大半の機種にワイドダイナミックレンジ機能である「View-DR」も搭載させいる。これは、1フレーム内でシャッタースピードが異なる4枚もしくは2枚の画像を合成し、さらに明暗部コントラスト補正機能を組み合わせることで、明部と暗部の視認性を向上させる機能だ。建物の出入り口など明暗差が激しく逆光状態にある人物などの視認性を高めたりすることができる。「当社のネットワークカメラは、感度や逆光性能については高機能モデルとエントリーモデルで差がありません。いずれのモデルでもクリアな映像を記録できる製品を提供しています」(野村氏)
銀座の商店街でオールインワンモデルが活躍
実際に売れているモデルに、レンズ交換が可能な固定焦点モデル「SNC-XM631」(屋内ドーム型)、「SNC-XM632」(屋外ドーム型)がある。小型、軽量、低価格が特長だが、やはりレンズを交換できるのが一番の魅力だ。標準の画角は113度だが、画角が25度、51度、83度のレンズがオプションとして用意されている。そのため、使用目的に応じて画角を選択できるのだ。
例えば、フロア全体を撮影したい場合は113度、顧客の列などを確認したい場合は83度、カウンターだけを撮影したい場合は51度、レジの部分だけにフォーカスした場合は25度といった具合に使い分けられる。もちろん複数台それぞれを異なる画角のレンズで組み合わせて運用してもいいだろう。
オールインワンモデルも注目を集めている。「SNC-CX600W」は、人感センサー、白色LED、ローカルストレージ用のMicro SD/SDHCカードスロット、マイク、スピーカーが搭載されていて、Wi-Fiモジュールも付属しているため、映像の記録から通信までが1台で完結できる優れものだ。人感センサーと白色LEDは連動し、夜間などは自動的に白色LEDを点灯させることでカラー撮影を実現する。また、内蔵マイクによる音声の記録に加えて、あらかじめ録音しておいた音声ファイルを人感センサーと連動させて内蔵スピーカーから再生することも可能だ。

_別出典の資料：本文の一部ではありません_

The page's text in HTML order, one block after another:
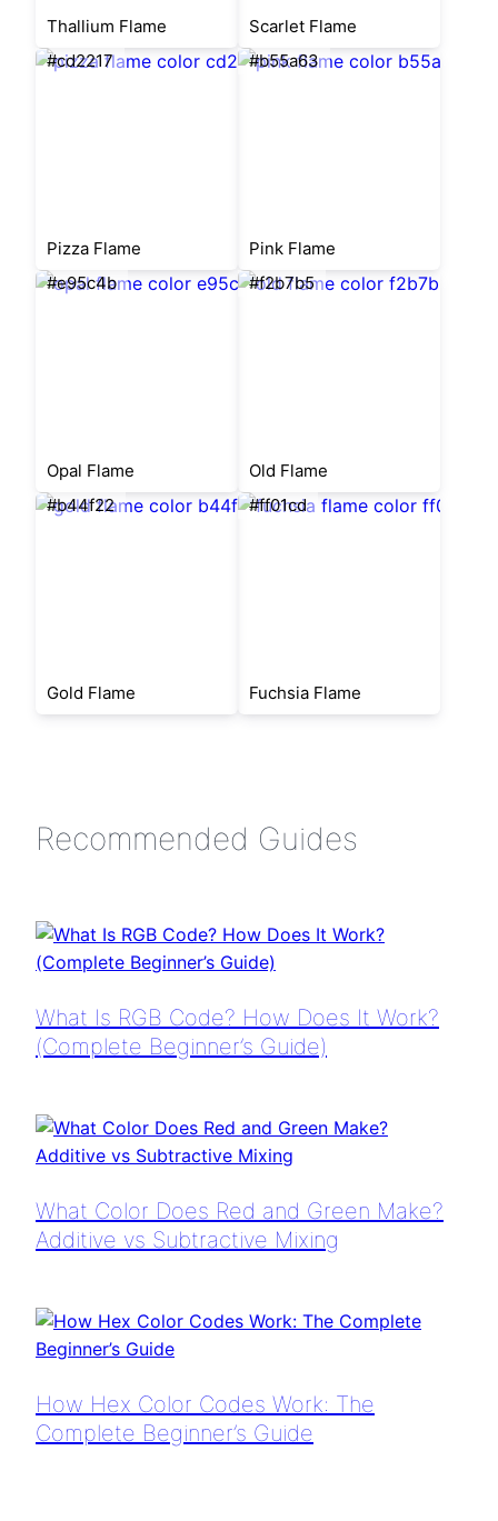
Thallium Flame
Scarlet Flame
#cd2217
Pizza Flame
#b55a63
Pink Flame
#e95c4b
Opal Flame
#f2b7b5
Old Flame
#b44f22
Gold Flame
#ff01cd
Fuchsia Flame
Recommended Guides
What Is RGB Code? How Does It Work?
(Complete Beginner’s Guide)
What Color Does Red and Green Make?
Additive vs Subtractive Mixing
How Hex Color Codes Work: The
Complete Beginner’s Guide
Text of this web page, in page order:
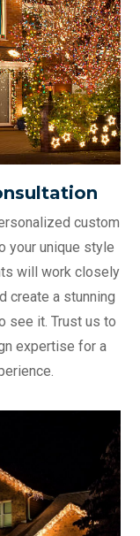
custom
your unique style
will work closely
create a stunning
see it. Trust us to
expertise for a
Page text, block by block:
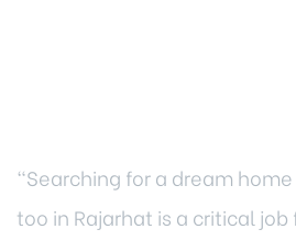
“Searching for a dream
too in Rajarhat is a critical
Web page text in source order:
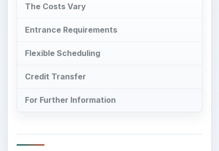
The Costs Vary
Entrance Requirements
Flexible Scheduling
Credit Transfer
For Further Information
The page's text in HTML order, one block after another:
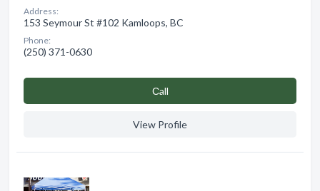
Address:
153 Seymour St #102 Kamloops, BC
Phone:
(250) 371-0630
Сall
View Profile
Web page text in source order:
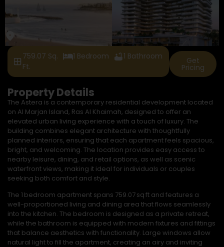
759.07 Sq.
Ft.
1 Bedroom 1 Bathroom Get
Pricing
Property Details
The Astera is a contemporary residential development located
on Al Marjan Island, Ras Al Khaimah, designed to offer an
elevated urban living experience with a touch of luxury. The
building combines elegant architecture with thoughtfully
planned interiors, ensuring that each apartment feels spacious,
bright, and welcoming. The location provides easy access to
nearby leisure, dining, and retail options, as well as scenic
waterfront views, making it ideal for individuals or couples
seeking both comfort and style.
The 1 bedroom apartment spans 759.07 sq ft and features a
well-proportioned living and dining area that flows seamlessly
into the kitchen. The bedroom is designed as a private retreat,
while the bathroom is equipped with modern fixtures and fittings
that balance aesthetics with functionality. Large windows allow
natural light to fill the apartment, creating an airy and inviting
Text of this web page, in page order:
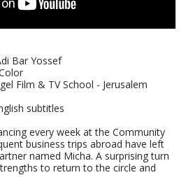
Bar Yossef
Film & TV School - Jerusalem
subtitles
every week at the Community
business trips abroad have left
named Micha. A surprising turn
to return to the circle and
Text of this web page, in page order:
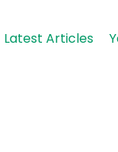
Latest Articles
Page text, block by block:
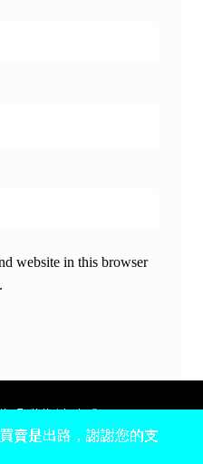
賣是出路，謝謝您的支
website in this browser
我們收信用卡、支付寶、

通常はSDカードに映像を記録しておいて、必要なときにWi-Fi経由でPCにダウンロードするような使い方ができる。実際に銀座では店頭のショーウィンドウ内に約30台のSNC-CX600Wが設置されて見守りの役割を果たしている。カメラ内に録画でき、サーバーなどを設置しなくてもいいため、コストや運用管理の面で評価されたという。
高感度の面では、夜間や暗所でも高精細なカラー映像を撮影できる超高感度4Kネットワークカメラ「SNC-VB770」を提供している。同製品は35mmフルサイズのExmor CMOSイメージセンサーの搭載によって最低被写体照度 0.004ルクス以下を可能にしており、ほとんど光源がない場所でも鮮明な30fpsのカラー映像撮影が行える。レンズはソニーが提供するデジタル一眼レフカメラαのEマウントレンズを使用。高い解像感を持つ映像が記録できるのだ。
これらのラインアップは、さまざまな場所におけるネットワークカメラ活用を促進するだろう。